Verslag van de Commissie aan de Raad en het Europees Parlement Evaluatieverslag over richtlijn 2002/47/EG betreffende financiëlezekerheidsovereenkomsten /* COM/2006/0833 def. */

[pic] | COMMISSIE VAN DE EUROPESE GEMEENSCHAPPEN |

Brussel, 20.12.2006

COM(2006) 833 definitief

VERSLAG VAN DE COMMISSIE AAN DE RAAD EN HET EUROPEES PARLEMENT

Evaluatieverslag over Richtlijn 2002/47/EG betreffende financiëlezekerheidsovereenkomsten

VERSLAG VAN DE COMMISSIE AAN DE RAAD EN HET EUROPEES PARLEMENT

Evaluatieverslag over Richtlijn 2002/47/EG betreffende financiëlezekerheidsovereenkomsten (Voor de EER relevante tekst)

INHOUDSOPGAVE

  • 1. 
    Inleiding 3
  • 2. 
    Methode en reikwijdte van de evaluatie 3
  • 3. 
    Implementatie en effect van de richtlijn 4

3.1. Relevantie van de richtlijn 4

3.2. Doeltreffendheid 5

3.3. Efficiëntie 6

  • 4. 
    Kernpunten 6

4.1. Materiële werkingssfeer van de richtlijn – kredietvorderingen 6

4.1.1. Nieuwe categorieën zekerheden 6

4.1.2. Beleenbaarheidscriteria 7

4.1.3. Economische motivering van de uitbreiding van de beleenbare activa tot kredietvorderingen 7

4.1.4. Juridische vraagstukken in verband met het gebruik van kredietvorderingen als zekerheden 9

4.2. Opt-outbepalingen 9

4.2.1. Onder het toepassingsgebied van de richtlijn vallende personen - artikel 1, lid 3 9

4.2.2. Mogelijkheid om bepaalde aandelen van de werkingssfeer van de richtlijn uit te sluiten – artikel 1, lid 4, onder b) 10

4.2.3. Toe-eigening - artikel 4, lid 3 10

4.3. Gebruiksrecht - artikel 5 11

4.4. Erkenning van clausules tot saldering bij vroegtijdige beëindiging – artikel 7 11

4.5. Wetsconflicten – artikel 9 12

  • 5. 
    Conclusies 13
  • 1. 
    INLEIDING

Richtlijn 2002/47/EG betreffende financiëlezekerheidsovereenkomsten (hierna "de richtlijn" genoemd) brengt een eenvormig EU-rechtskader voor het (grensoverschrijdende) gebruik van financiële zekerheden tot stand en schaft aldus de meeste formaliteiten af die gewoonlijk voor zekerheidsovereenkomsten gelden. "Financiële zekerheden" zijn activa die door een kredietnemer aan een kredietgever worden verschaft om het risico van financiële verliezen voor de kredietgever te verkleinen voor het geval de kredietnemer zijn financiële verplichtingen jegens de kredietgever niet nakomt. Bij diverse soorten transacties, zoals onder meer kapitaalmarkttransacties, bancaire kas- en financieringstransacties, transacties in betalings- en clearingstelsels en bankkredieten in het algemeen, wordt steeds meer van zekerheden gebruik gemaakt. De als zekerheden verschafte activa nemen veelal de vorm aan van contanten of effecten.

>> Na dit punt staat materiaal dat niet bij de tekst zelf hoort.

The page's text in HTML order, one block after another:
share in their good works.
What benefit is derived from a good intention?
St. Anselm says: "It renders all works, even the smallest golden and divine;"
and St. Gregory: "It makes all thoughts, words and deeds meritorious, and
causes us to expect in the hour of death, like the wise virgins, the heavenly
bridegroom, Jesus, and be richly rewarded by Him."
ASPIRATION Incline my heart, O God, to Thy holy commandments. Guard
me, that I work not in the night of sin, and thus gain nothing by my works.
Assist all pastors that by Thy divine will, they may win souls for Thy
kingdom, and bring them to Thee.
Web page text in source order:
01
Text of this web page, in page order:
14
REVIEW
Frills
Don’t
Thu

De richtlijn had ten doel de integratie en kostenefficiëntie van de Europese financiële markten te bevorderen door de procedure voor het stellen van zekerheden te vereenvoudigen, meer rechtszekerheid te bieden bij het gebruik van zekerheden en de risico's voor de marktdeelnemers te verkleinen. Vóór de aanneming van de richtlijn vielen alleen zakelijke zekerheden die aan een centrale bank waren verschaft of die werden gesteld in verband met deelneming aan een systeem dat door een lidstaat als zodanig was aangemerkt, onder de bescherming van artikel 9, lid 1, van de Finaliteitsrichtlijn[1]. Er ontstond behoefte aan een meeromvattende aanpak in de vorm van de richtlijn betreffende financiëlezekerheidsovereenkomsten, omdat de op het gebruik van zekerheden toepasselijke nationale voorschriften uiteenliepen en veelal praktisch noch transparant waren, hetgeen resulteerde in onzekerheid over de doeltreffendheid van zekerheden als instrument ter bescherming van grensoverschrijdende transacties.

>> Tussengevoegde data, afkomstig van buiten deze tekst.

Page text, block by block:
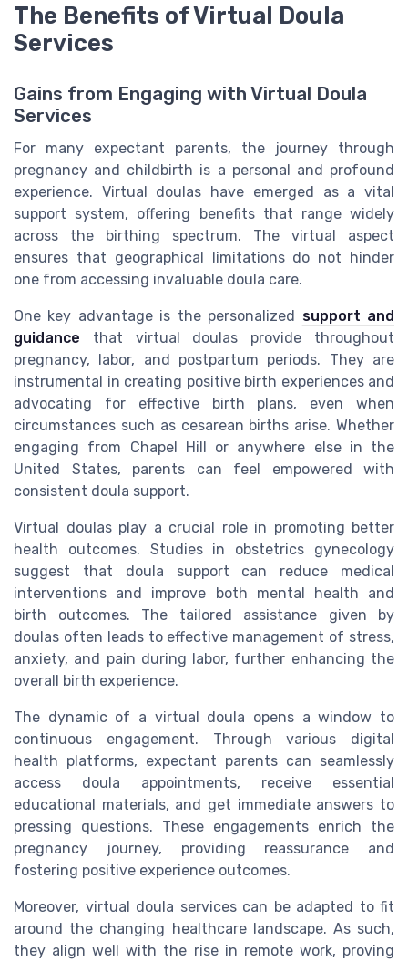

In artikel 10 van de richtlijn is het volgende bepaald:

"Uiterlijk op 27 december 2006 dient de Commissie bij het Europees Parlement en de Raad een verslag in over de toepassing van deze richtlijn, in het bijzonder over de toepassing van artikel 1, lid 3, artikel 4, lid 3, en artikel 5, zo nodig vergezeld van herzieningsvoorstellen."

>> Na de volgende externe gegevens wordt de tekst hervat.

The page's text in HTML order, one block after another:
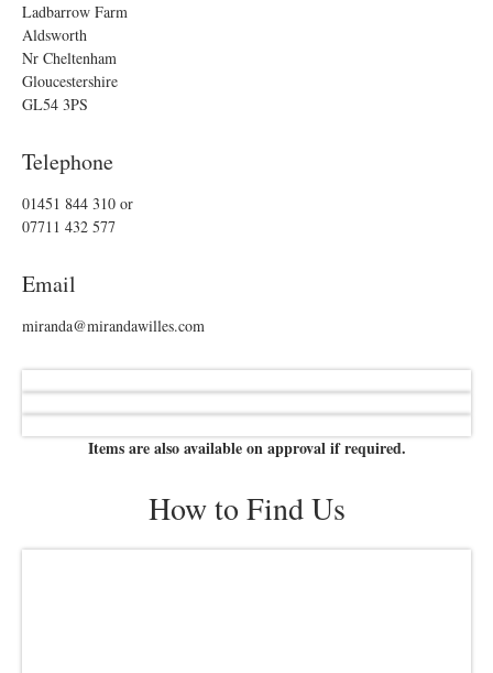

In dit verslag worden de toepassing en het effect van de richtlijn beoordeeld; tevens wordt aangegeven of zij moet worden gewijzigd[2].

  • 2. 
    METHODE EN REIKWIJDTE VAN DE EVALUATIE

Om dit verslag te kunnen opstellen, heeft de Commissie de lidstaten, de Europese Centrale Bank (ECB) en de EER-landen begin 2006 verzocht te antwoorden op een vragenlijst betreffende de implementatie en toepassing van de richtlijn. Tevens werd een minder uitgebreide vragenlijst voor de particuliere sector opgesteld. Op Spanje na hebben alle lidstaten geantwoord. Ook een EER-land (Noorwegen) heeft geantwoord. De Commissie heeft daarnaast 27 antwoorden ontvangen die rechtstreeks afkomstig waren van een breed spectrum van belangrijke spelers en organisaties die op de financiële markten opereren, waaronder de ECB. Voorts hebben sommige lidstaten antwoorden uit de particuliere sector bij hun eigen antwoord gevoegd. Deze evaluatie is op dat uitvoerige materiaal gebaseerd. Aangezien dat materiaal reeds openbaar is gemaakt, wordt de inhoud ervan niet in het verslag herhaald, tenzij zulks noodzakelijk is. De bijlage, de vragenlijsten en de antwoorden daarop kunnen worden geraadpleegd op de website van DG MARKT[3].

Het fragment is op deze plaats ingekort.